------ Stored data ------

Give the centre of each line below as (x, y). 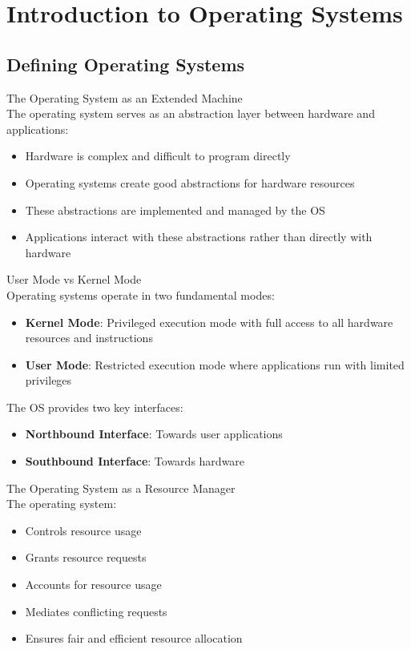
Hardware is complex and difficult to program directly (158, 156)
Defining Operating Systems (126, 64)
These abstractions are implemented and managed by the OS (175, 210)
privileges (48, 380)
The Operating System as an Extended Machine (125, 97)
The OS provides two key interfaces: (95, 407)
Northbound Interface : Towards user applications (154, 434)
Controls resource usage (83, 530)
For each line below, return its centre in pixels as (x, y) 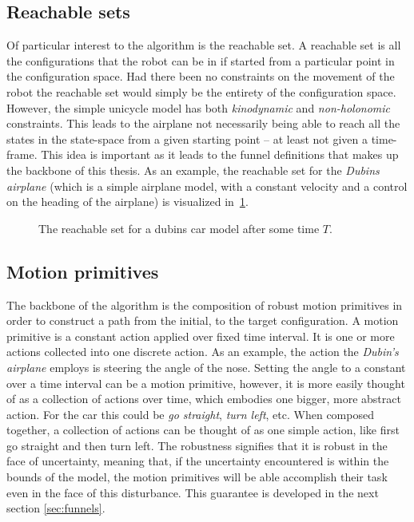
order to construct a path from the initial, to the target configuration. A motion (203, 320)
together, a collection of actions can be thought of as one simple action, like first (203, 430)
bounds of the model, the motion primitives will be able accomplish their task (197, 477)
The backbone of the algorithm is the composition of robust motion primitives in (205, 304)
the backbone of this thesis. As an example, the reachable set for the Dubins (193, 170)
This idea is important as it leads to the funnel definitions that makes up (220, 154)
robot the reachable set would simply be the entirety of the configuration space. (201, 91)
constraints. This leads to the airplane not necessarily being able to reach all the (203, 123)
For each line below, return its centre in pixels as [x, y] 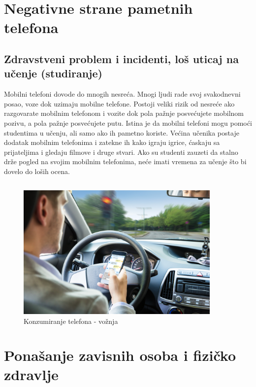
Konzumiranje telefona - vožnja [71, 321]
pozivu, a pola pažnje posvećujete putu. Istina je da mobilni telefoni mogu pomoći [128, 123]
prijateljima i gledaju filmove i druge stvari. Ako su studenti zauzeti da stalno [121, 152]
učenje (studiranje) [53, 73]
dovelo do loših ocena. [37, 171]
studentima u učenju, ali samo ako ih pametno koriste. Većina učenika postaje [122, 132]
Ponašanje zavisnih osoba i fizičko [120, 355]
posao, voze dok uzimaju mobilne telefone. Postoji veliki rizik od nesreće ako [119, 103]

------
------ Stored data ------

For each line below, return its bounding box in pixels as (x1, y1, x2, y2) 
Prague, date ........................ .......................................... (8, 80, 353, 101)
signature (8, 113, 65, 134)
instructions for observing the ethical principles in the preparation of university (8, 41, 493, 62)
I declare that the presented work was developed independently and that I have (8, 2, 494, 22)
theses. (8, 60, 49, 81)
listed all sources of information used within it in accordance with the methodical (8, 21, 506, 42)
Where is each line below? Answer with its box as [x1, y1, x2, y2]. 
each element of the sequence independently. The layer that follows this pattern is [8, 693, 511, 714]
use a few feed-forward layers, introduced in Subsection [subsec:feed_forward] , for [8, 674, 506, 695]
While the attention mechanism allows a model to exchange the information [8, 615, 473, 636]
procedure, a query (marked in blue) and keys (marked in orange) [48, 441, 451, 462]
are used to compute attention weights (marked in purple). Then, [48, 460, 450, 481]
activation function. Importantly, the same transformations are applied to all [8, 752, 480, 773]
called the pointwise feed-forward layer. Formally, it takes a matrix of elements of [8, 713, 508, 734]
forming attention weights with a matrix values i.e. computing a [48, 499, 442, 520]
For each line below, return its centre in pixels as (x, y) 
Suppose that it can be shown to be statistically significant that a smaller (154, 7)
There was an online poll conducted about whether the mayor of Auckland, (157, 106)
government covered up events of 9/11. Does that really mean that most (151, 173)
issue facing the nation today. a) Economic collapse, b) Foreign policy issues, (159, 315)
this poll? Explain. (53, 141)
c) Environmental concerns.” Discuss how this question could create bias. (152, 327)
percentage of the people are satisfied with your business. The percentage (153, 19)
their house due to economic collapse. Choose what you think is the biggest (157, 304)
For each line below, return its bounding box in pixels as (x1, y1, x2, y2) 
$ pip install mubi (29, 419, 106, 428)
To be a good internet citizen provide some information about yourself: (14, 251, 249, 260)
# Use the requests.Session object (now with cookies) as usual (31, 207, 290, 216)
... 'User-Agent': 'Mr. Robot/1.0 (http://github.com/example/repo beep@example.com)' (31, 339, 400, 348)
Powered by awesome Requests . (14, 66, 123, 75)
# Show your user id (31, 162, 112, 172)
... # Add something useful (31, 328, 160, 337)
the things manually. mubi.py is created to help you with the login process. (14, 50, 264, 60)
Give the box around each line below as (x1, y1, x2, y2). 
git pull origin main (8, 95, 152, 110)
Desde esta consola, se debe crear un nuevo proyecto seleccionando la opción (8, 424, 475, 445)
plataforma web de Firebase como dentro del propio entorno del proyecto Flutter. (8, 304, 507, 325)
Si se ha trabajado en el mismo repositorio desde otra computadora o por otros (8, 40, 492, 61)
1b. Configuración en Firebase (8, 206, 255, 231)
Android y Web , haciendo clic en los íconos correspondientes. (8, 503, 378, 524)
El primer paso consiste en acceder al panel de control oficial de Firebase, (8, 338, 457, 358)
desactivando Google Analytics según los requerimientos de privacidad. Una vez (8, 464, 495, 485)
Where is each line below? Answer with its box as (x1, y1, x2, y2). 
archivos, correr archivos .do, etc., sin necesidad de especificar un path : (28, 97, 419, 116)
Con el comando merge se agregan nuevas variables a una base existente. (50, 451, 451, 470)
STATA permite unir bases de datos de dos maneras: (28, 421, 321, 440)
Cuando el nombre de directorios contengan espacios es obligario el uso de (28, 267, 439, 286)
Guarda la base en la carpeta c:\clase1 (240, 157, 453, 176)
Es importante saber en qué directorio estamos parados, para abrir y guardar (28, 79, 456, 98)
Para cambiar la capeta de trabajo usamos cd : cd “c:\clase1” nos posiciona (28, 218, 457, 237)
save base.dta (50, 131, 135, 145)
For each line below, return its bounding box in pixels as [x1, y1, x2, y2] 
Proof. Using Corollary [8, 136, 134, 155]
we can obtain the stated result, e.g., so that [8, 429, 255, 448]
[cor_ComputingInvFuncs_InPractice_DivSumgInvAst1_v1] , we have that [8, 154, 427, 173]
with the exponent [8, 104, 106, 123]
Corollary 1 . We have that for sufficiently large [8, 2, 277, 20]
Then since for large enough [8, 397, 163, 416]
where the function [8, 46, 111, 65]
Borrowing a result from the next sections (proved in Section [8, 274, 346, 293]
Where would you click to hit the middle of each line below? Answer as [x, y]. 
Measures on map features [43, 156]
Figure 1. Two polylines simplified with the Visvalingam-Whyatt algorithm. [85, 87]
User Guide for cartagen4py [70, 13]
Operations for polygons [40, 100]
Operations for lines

------

— Exercise brief —
I would like the exact lines from the data above, starting with the one that holds "Hardware is complex" and going on through the one that holds "This idea is", without the pictures.

— Response box —
Hardware is complex and difficult to program directly (158, 156)
Defining Operating Systems (126, 64)
These abstractions are implemented and managed by the OS (175, 210)
privileges (48, 380)
The Operating System as an Extended Machine (125, 97)
The OS provides two key interfaces: (95, 407)
Northbound Interface : Towards user applications (154, 434)
Controls resource usage (83, 530)
For each line below, return its centre in pixels as (x, y) 
order to construct a path from the initial, to the target configuration. A motion (203, 320)
together, a collection of actions can be thought of as one simple action, like first (203, 430)
bounds of the model, the motion primitives will be able accomplish their task (197, 477)
The backbone of the algorithm is the composition of robust motion primitives in (205, 304)
the backbone of this thesis. As an example, the reachable set for the Dubins (193, 170)
This idea is important as it leads to the funnel definitions that makes up (220, 154)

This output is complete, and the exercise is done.